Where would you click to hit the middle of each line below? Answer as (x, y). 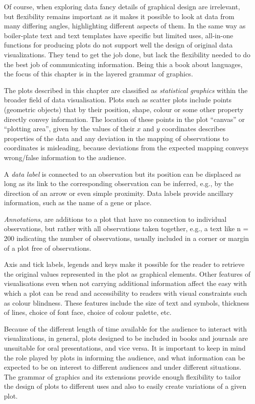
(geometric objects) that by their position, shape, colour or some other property (124, 109)
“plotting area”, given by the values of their (69, 129)
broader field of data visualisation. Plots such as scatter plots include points (118, 100)
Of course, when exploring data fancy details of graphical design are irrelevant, (122, 6)
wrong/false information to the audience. (65, 157)
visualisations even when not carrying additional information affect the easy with (126, 283)
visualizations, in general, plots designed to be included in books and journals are (126, 338)
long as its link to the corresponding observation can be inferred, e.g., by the (119, 183)
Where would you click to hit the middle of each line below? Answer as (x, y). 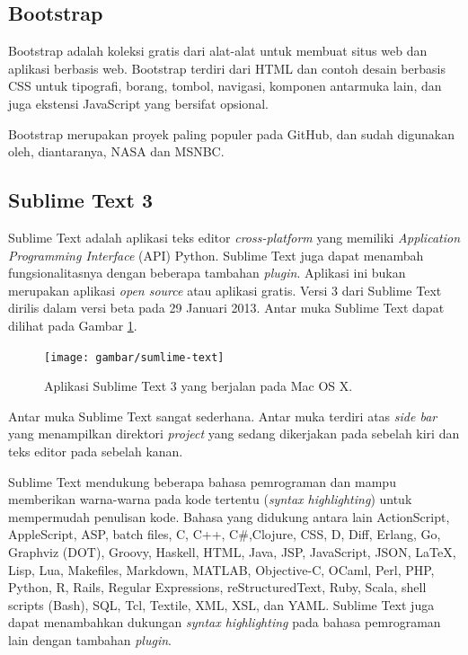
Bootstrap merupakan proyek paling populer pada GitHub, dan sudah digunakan (231, 133)
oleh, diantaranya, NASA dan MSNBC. (116, 151)
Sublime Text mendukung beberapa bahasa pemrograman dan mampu (202, 481)
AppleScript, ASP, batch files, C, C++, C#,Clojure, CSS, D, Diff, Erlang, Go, (225, 534)
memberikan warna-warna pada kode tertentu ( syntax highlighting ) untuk (210, 499)
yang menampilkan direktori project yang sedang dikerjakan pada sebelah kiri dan (234, 434)
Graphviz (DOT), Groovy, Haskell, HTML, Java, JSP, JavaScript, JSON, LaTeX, (232, 551)
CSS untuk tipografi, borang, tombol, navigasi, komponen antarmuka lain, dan (225, 86)
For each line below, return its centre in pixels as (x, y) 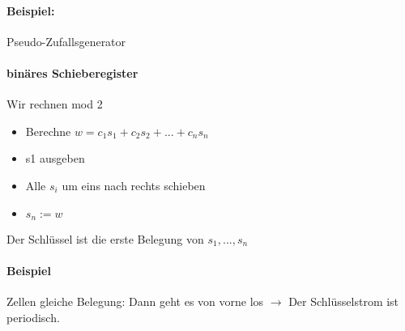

========================

> TASK PROMPT
From the data above, output exactly the lines between the one containing "oleh, diantaranya, NASA dan MSNBC. (116, 151)" and the one containing "memberikan warna-warna pada", counting both of them.

> WRITTEN RESPONSE
oleh, diantaranya, NASA dan MSNBC. (116, 151)
Sublime Text mendukung beberapa bahasa pemrograman dan mampu (202, 481)
AppleScript, ASP, batch files, C, C++, C#,Clojure, CSS, D, Diff, Erlang, Go, (225, 534)
memberikan warna-warna pada kode tertentu ( syntax highlighting ) untuk (210, 499)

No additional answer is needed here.